In this method, group of similar data points is replaced by the centroid of the cluster and that becomes a
feature. K-means and hierarchical are the most popular algorithm for clustering. In distributional
clustering, if 𝑋̂ is the random variable representing the constructed features, the information bottleneck
(IB) tries to minimize the mutual information between 𝐼(𝑋, 𝑋̂) and preserves the mutual information
𝐼(𝑋̂, 𝑌). This method searches for largest possible compression while retaining information about target.

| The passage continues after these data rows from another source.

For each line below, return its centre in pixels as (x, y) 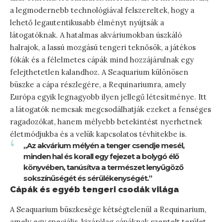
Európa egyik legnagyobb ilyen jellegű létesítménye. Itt (108, 97)
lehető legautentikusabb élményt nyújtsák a (87, 23)
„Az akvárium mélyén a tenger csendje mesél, (104, 146)
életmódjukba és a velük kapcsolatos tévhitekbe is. (98, 134)
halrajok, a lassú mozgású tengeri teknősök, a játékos (103, 48)
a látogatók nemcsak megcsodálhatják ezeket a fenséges (111, 110)
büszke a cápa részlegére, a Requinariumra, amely (98, 85)
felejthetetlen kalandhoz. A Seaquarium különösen (99, 72)
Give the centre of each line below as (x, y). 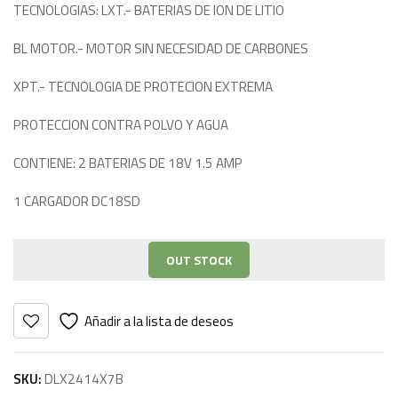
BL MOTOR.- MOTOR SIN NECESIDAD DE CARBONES (161, 48)
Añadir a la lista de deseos (159, 321)
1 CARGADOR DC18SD (77, 201)
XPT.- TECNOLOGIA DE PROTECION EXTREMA (143, 87)
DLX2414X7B (84, 379)
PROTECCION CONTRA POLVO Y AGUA (121, 125)
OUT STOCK (199, 260)
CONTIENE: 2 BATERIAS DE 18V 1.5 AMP (128, 163)
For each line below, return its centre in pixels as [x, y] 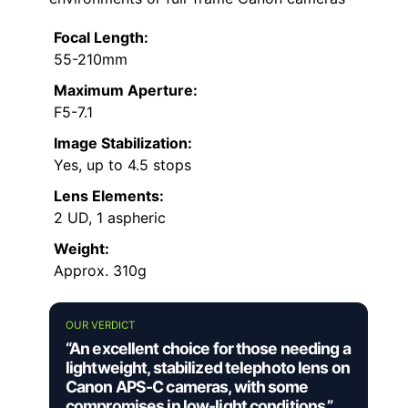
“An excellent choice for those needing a [208, 349]
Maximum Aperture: [126, 91]
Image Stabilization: [123, 143]
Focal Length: [101, 38]
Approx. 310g [100, 271]
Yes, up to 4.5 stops [122, 165]
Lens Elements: [109, 196]
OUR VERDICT [100, 326]
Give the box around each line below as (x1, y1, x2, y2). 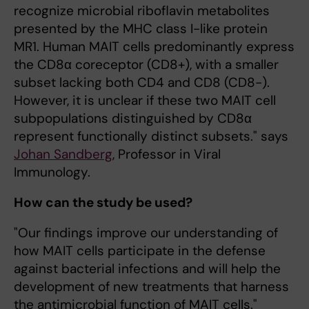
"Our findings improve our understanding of (14, 224, 278, 242)
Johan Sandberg (14, 146, 112, 163)
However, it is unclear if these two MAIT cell (14, 92, 276, 110)
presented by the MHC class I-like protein (14, 20, 268, 38)
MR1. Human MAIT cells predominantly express (14, 38, 295, 56)
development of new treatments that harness (14, 278, 289, 296)
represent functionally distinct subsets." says (14, 128, 288, 146)
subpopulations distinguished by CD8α (14, 110, 252, 128)
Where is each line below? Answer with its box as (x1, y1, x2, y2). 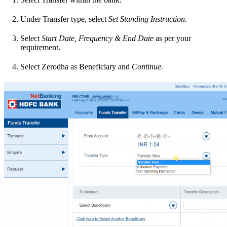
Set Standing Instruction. (108, 14, 187, 23)
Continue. (132, 62, 163, 71)
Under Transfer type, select (20, 14, 108, 23)
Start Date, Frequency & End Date (42, 33, 156, 43)
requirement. (20, 43, 60, 52)
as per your (156, 33, 191, 43)
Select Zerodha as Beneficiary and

## 4.2. Matrix Factorization

This method uses singular value decomposition (SVD) for feature construction. It form a set of features
that are linear combination of the original input data and it outputs the reconstruction of the original data
in least square manner.

## 4.3. Supervised Feature Selection

Authors reviewed three approaches for selecting features which are discussed below:

 Nested subset methods: Neural networks uses nodes to extract features from input data.
Therefore, node selection is considered as feature selection process.
 Filters: In this method, mutual information is maximized between the features and the output. To
optimize the weights of the parameter, gradient descent method is used.
 Direct objective optimization: This technique uses kernel methods to possess an implicit feature
space revealed by kernel expansion. In this method, it has been shown that the selecting these
implicit features only improves the generalization of the model.

5. Validation Methods

In this section, authors addresses two problem i.e. out of sample performance prediction and model
selection. For model selection purpose, only the training and validation data is used and various methods
are applied. Before doing model selection, the number of samples required for training is one of the major
problem. Several researchers followed leave one out technique but many times it leads to overfitting of
data. In metric based methods, unlabeled data is used and discrepancy between the model trained using
different subset of the data is used.

## 6. Advances Topics and Open Problems

In this section talks about seven open problems which is discussed below

 Variance of Variable Subset Selection: Small perturbation in experimental data can lead to poor
performance. To stabilize this problem, several bootstraps is used in which the subsets of training
data is chosen several times for variable selection.
 Variable Ranking in the Context of Others: Various methods has been discussed above for
variable ranking. Another algorithm i.e. relief algorithm which is based on nearest neighbor
selection is used for feature selection. For each example, the closest example from same class and
from different class are selected. The score of ith variable is computed as difference between the
nearest miss and nearest hit.
 Unsupervised Variable Selection: Many times, it is required to select the optimal features in the
absence of target label y. For this purpose, number of variable ranking criteria is used i.e. saliency,
entropy, smoothness, density and reliability.
 Forward vs Backward selection: It is said that the forward selection is computationally more
efficient as compared to backward selection. But it is argued that the weaker subsets are found
by the forward selection method. Authors illustrated the above by an example in this paper.
 Multi-class Problem: Variable selection method treat multiclass problem directly rather than
decomposing it into two class problem. The based on mutual information can be extended directly
to multi-class problem. For variable selection, multi-class setting is considered as advantageous
for variable selection since it is less likely that the random features gives good accuracy.
 Selection of Examples: In this problem, it is said that the mislabeled data leads to wrong choices
of features whereas reliable labelled data leads to better performance and it avoids the selection
of wrong variables.
 Inverse Problems: Authors considered this problem as one of the most problem. It states that
many times it is necessary to find out the underlying distribution. It means, the source of
generation of data. It is used in identifying the source causing the disease which helps in diagnosis.

At the end, authors recommend using a linear predictor and select variables in two alternative ways i.e.
correlation coefficient or mutual information, nested subset method.